(Stored data entries)
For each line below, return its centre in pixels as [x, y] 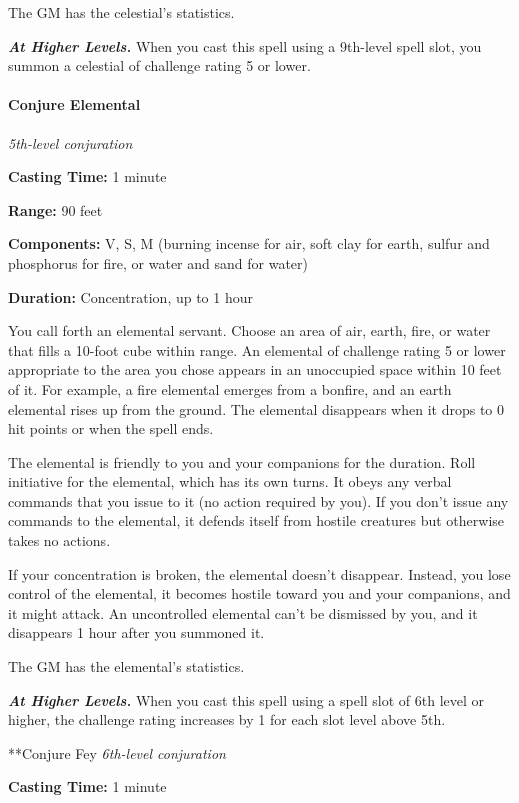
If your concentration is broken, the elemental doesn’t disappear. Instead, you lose [259, 573]
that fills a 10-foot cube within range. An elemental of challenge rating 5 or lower [257, 349]
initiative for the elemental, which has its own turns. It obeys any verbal [230, 481]
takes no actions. [59, 540]
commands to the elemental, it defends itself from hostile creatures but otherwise [256, 520]
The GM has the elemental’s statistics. [126, 666]
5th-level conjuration [70, 142]
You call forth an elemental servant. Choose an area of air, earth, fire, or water [249, 330]
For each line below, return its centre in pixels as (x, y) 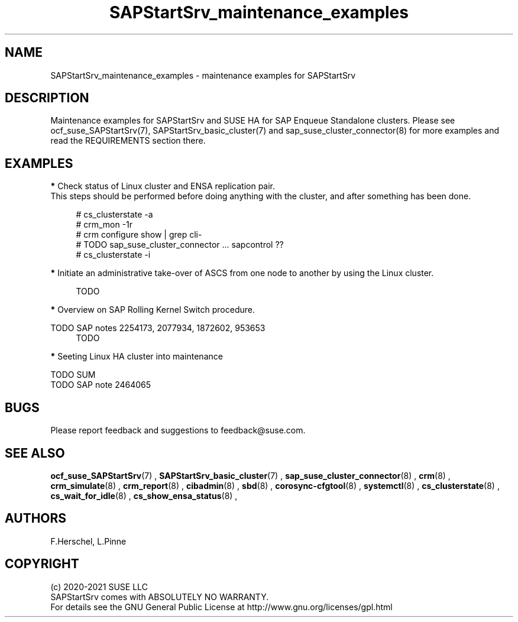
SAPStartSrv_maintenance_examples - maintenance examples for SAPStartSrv (203, 75)
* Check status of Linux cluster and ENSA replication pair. (163, 186)
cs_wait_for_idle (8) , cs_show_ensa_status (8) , (144, 495)
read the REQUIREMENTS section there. (128, 141)
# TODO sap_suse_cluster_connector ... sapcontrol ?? (180, 245)
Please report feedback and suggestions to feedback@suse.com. (178, 430)
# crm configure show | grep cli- (139, 235)
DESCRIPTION (47, 98)
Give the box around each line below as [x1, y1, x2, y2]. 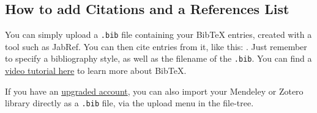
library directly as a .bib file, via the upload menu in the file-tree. [5, 97, 254, 109]
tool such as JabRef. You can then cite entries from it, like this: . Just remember [5, 40, 307, 53]
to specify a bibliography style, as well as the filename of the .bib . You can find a [5, 52, 312, 65]
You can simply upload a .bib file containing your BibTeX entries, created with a [5, 28, 312, 41]
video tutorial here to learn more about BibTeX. [5, 64, 187, 77]
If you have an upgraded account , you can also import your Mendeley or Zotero [5, 84, 304, 97]
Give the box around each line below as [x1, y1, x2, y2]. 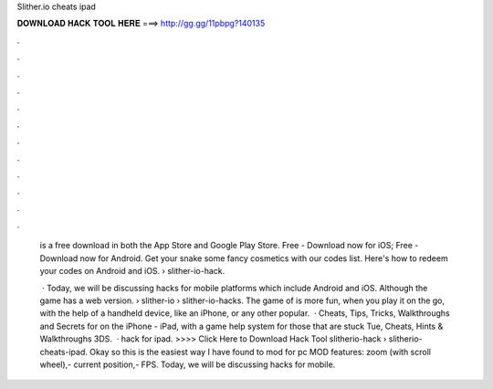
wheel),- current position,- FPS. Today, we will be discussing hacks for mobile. [39, 359, 336, 370]
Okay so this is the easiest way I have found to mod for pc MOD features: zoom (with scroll [89, 346, 431, 357]
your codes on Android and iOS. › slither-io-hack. [39, 266, 226, 277]
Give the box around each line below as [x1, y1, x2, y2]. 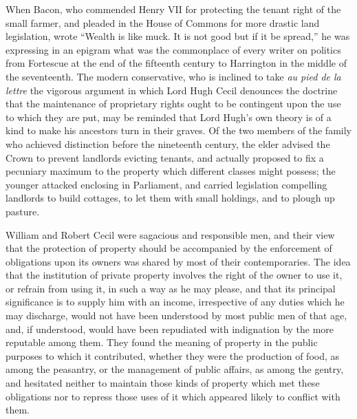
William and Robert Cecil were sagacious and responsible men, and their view [6, 227, 335, 241]
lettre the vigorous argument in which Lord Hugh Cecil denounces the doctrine [6, 83, 338, 97]
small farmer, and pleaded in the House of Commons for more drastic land [6, 15, 320, 30]
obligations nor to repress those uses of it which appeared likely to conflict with [6, 389, 340, 403]
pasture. [6, 204, 40, 218]
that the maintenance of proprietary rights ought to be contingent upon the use [6, 96, 341, 111]
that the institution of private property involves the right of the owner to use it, [6, 268, 343, 282]
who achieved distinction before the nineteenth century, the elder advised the [6, 136, 330, 151]
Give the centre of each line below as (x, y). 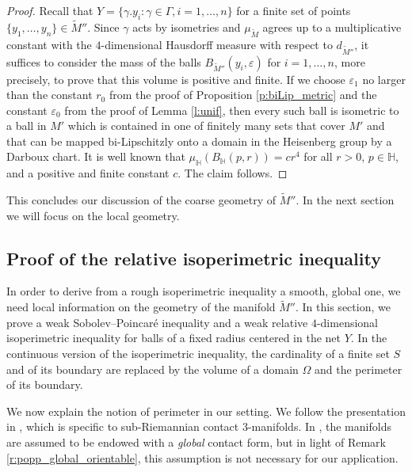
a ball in (27, 126)
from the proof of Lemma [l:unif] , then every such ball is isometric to (232, 110)
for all (318, 156)
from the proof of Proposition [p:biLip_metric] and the (243, 95)
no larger (384, 79)
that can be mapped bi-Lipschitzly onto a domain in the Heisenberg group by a (199, 141)
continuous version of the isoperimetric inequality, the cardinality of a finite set (198, 354)
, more (349, 61)
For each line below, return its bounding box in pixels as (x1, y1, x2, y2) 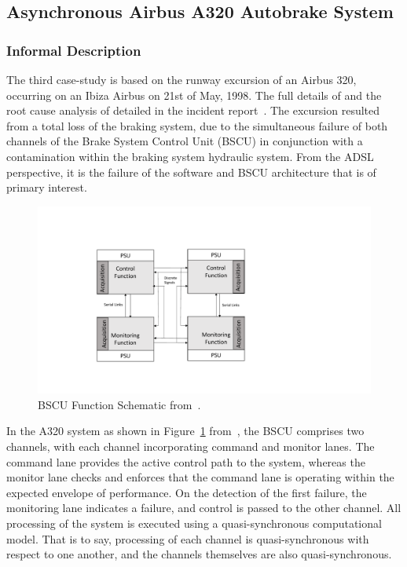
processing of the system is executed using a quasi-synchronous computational (6, 515, 382, 531)
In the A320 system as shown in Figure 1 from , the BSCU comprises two (6, 423, 365, 439)
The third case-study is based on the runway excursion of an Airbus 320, (6, 71, 357, 87)
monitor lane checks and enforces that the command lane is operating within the (6, 469, 394, 485)
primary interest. (6, 179, 87, 196)
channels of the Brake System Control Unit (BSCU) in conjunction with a (6, 133, 363, 149)
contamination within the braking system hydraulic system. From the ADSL (6, 148, 374, 164)
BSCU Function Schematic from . (38, 396, 201, 412)
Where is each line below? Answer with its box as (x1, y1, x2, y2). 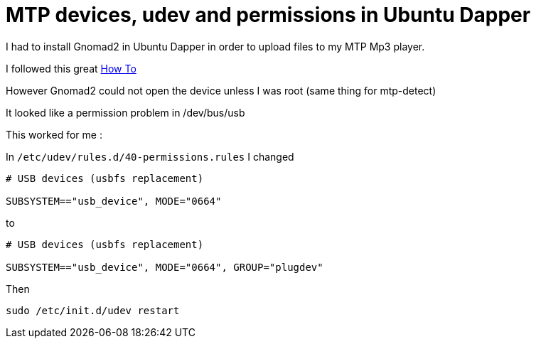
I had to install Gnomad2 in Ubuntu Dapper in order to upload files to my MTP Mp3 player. (6, 40, 425, 53)
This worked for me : (6, 128, 102, 141)
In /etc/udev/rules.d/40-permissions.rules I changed (6, 150, 294, 163)
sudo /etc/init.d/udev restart (6, 304, 180, 316)
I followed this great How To (6, 62, 136, 75)
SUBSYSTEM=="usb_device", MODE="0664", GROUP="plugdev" (6, 261, 323, 273)
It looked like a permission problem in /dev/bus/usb (6, 106, 245, 119)
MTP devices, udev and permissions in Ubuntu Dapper (6, 3, 531, 27)
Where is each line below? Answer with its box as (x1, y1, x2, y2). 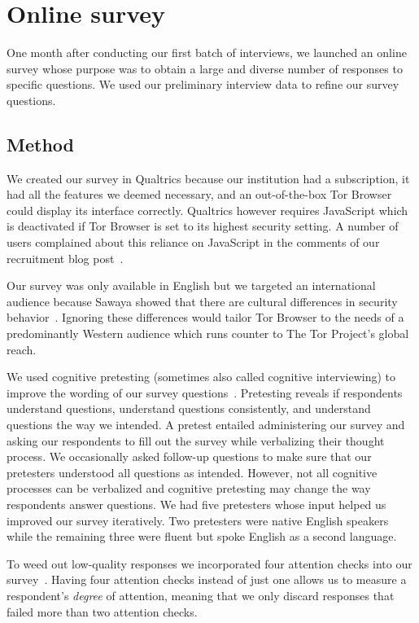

### What is being asked
Write the data out again word for word; leave the pictures behind.

### Reply to the task
For each line below, return its centre in pixels as [x, y] 
If your concentration is broken, the elemental doesn’t disappear. Instead, you lose [259, 573]
that fills a 10-foot cube within range. An elemental of challenge rating 5 or lower [257, 349]
initiative for the elemental, which has its own turns. It obeys any verbal [230, 481]
takes no actions. [59, 540]
commands to the elemental, it defends itself from hostile creatures but otherwise [256, 520]
The GM has the elemental’s statistics. [126, 666]
5th-level conjuration [70, 142]
You call forth an elemental servant. Choose an area of air, earth, fire, or water [249, 330]
For each line below, return its centre in pixels as (x, y) 
SAPStartSrv_maintenance_examples - maintenance examples for SAPStartSrv (203, 75)
* Check status of Linux cluster and ENSA replication pair. (163, 186)
cs_wait_for_idle (8) , cs_show_ensa_status (8) , (144, 495)
read the REQUIREMENTS section there. (128, 141)
# TODO sap_suse_cluster_connector ... sapcontrol ?? (180, 245)
Please report feedback and suggestions to feedback@suse.com. (178, 430)
# crm configure show | grep cli- (139, 235)
DESCRIPTION (47, 98)
Give the box around each line below as [x1, y1, x2, y2]. 
library directly as a .bib file, via the upload menu in the file-tree. [5, 97, 254, 109]
tool such as JabRef. You can then cite entries from it, like this: . Just remember [5, 40, 307, 53]
to specify a bibliography style, as well as the filename of the .bib . You can find a [5, 52, 312, 65]
You can simply upload a .bib file containing your BibTeX entries, created with a [5, 28, 312, 41]
video tutorial here to learn more about BibTeX. [5, 64, 187, 77]
If you have an upgraded account , you can also import your Mendeley or Zotero [5, 84, 304, 97]
Give the box around each line below as [x1, y1, x2, y2]. 
wheel),- current position,- FPS. Today, we will be discussing hacks for mobile. [39, 359, 336, 370]
Okay so this is the easiest way I have found to mod for pc MOD features: zoom (with scroll [89, 346, 431, 357]
your codes on Android and iOS. › slither-io-hack. [39, 266, 226, 277]
Give the box around each line below as [x1, y1, x2, y2]. 
William and Robert Cecil were sagacious and responsible men, and their view [6, 227, 335, 241]
lettre the vigorous argument in which Lord Hugh Cecil denounces the doctrine [6, 83, 338, 97]
small farmer, and pleaded in the House of Commons for more drastic land [6, 15, 320, 30]
obligations nor to repress those uses of it which appeared likely to conflict with [6, 389, 340, 403]
pasture. [6, 204, 40, 218]
that the maintenance of proprietary rights ought to be contingent upon the use [6, 96, 341, 111]
that the institution of private property involves the right of the owner to use it, [6, 268, 343, 282]
who achieved distinction before the nineteenth century, the elder advised the [6, 136, 330, 151]
Give the centre of each line below as (x, y). 
a ball in (27, 126)
from the proof of Lemma [l:unif] , then every such ball is isometric to (232, 110)
for all (318, 156)
from the proof of Proposition [p:biLip_metric] and the (243, 95)
no larger (384, 79)
that can be mapped bi-Lipschitzly onto a domain in the Heisenberg group by a (199, 141)
continuous version of the isoperimetric inequality, the cardinality of a finite set (198, 354)
, more (349, 61)
For each line below, return its bounding box in pixels as (x1, y1, x2, y2) 
processing of the system is executed using a quasi-synchronous computational (6, 515, 382, 531)
In the A320 system as shown in Figure 1 from , the BSCU comprises two (6, 423, 365, 439)
The third case-study is based on the runway excursion of an Airbus 320, (6, 71, 357, 87)
monitor lane checks and enforces that the command lane is operating within the (6, 469, 394, 485)
primary interest. (6, 179, 87, 196)
channels of the Brake System Control Unit (BSCU) in conjunction with a (6, 133, 363, 149)
contamination within the braking system hydraulic system. From the ADSL (6, 148, 374, 164)
BSCU Function Schematic from . (38, 396, 201, 412)
Where is each line below? Answer with its box as (x1, y1, x2, y2). 
I had to install Gnomad2 in Ubuntu Dapper in order to upload files to my MTP Mp3 player. (6, 40, 425, 53)
This worked for me : (6, 128, 102, 141)
In /etc/udev/rules.d/40-permissions.rules I changed (6, 150, 294, 163)
sudo /etc/init.d/udev restart (6, 304, 180, 316)
I followed this great How To (6, 62, 136, 75)
SUBSYSTEM=="usb_device", MODE="0664", GROUP="plugdev" (6, 261, 323, 273)
It looked like a permission problem in /dev/bus/usb (6, 106, 245, 119)
MTP devices, udev and permissions in Ubuntu Dapper (6, 3, 531, 27)
Where is each line below? Answer with its box as (x1, y1, x2, y2). 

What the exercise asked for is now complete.